EnableRestart(65535);

i don’t know how i missed it. not accustomed to reading your coding style maybe… i still swear that i recall reading, probably in that header, that restart was the default. maybe it was stitching is default, and i originally jumped to the conclusion that restart would facilitate the stitching, not understanding at the time exactly what restart is technicly… or at least not having a clue that there was an API for it or anything of the sort… i assumed it was a new built in feature or something.

anyhow, i’m real sorry about not noticing that. in the future hopefully this incident will serve as a reminder to pay more attention.

sincerely,

michael

so i have NvTriStrip.h in front of me, and i’m just curious about a couple more things if you or anyone is game.

how do you get back strips that are not stitched together and don’t utilize restart?

also curious about the last function RemapIndices… its not one hundred percent clear, but as i imagine this function takes a strip and reformats it according to specifications. that should come in handy.

Originally posted by michagl:
[b]so i have NvTriStrip.h in front of me, and i’m just curious about a couple more things if you or anyone is game.

how do you get back strips that are not stitched together and don’t utilize restart?

also curious about the last function RemapIndices… its not one hundred percent clear, but as i imagine this function takes a strip and reformats it according to specifications. that should come in handy.[/b]
so i’ve gotten around to looking at the RemapIndices function… and to answer my own question i believe that if strip stitching was disabled the ‘numGroups’ would be set to greater than 1.

i realize i must appear to be either stupid or at best short sighted at this point…

but just to confound matters. it was my thinking that RemapIndices would basicly take an input strip and give back a new strip according to the present options.

but after deeper investigation this definately does not appear to be the case. it appears that some how the function returns a remapping of your vertex buffer rather than your indices… then it is at that point somehow your responsibility to remap your vertex buffer for ‘improved spacial locality’…

if someone would like to explain this notion of spacial locality to me i would apreciate it. i guess i would presume that it would be more reasonable to improve the spacial locality of the indices rather than the actual vertices… does hardware for some reason like vertices to ajacent to one another or even in the same general region? i can understand that for non index based rendering a pointer might be more easilly incrimented along a vertex buffer, but i assumed that on hardware, assuming vertices are generally within the same segment, that there would be no optimization benefit to spacial locality within the vertex buffer. is there some kind of block cacheing that goes on with vertices on hardware?

any info is welcomed. i’m actually considering starting a new hardware performance thread due to drastic performance anomolies i’ve observed lately. not sure if it would just be better to address in this thread or not.

sincerely,

michael

I think remap indices is there to allow you to find out which vertex from the original set you passed into the tristripper corresponds to which vertex in the output.
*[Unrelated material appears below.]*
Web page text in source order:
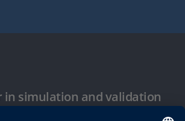
in simulation and validation

NVTriStrip does all the reorganizing of the vertices itself; however if you have extra per-vertex information other than position, texcoords, and normals, then you would need this to carry this extra information over from your original array to the new array (since the tristripper does not move the extra information when it is reorganizing the vertices).

I think that RemapIndices is an optional additional optimisation. It is quite seperate from the generatestrips function.

The way I think it works is you pass in your indices and it reorders them to be more optimal. You must then manually reorder your vertex data to corrrespond to the new indice list.

So say your indice list was 1,3,2 and remapindices returns them as 1,2,3 you would have to swap you second and third vertex in the vertex buffer.

Originally posted by Adrian:
[b]I think that RemapIndices is an optional additional optimisation. It is quite seperate from the generatestrips function.

The way I think it works is you pass in your indices and it reorders them to be more optimal. You must then manually reorder your vertex data to corrrespond to the new indice list.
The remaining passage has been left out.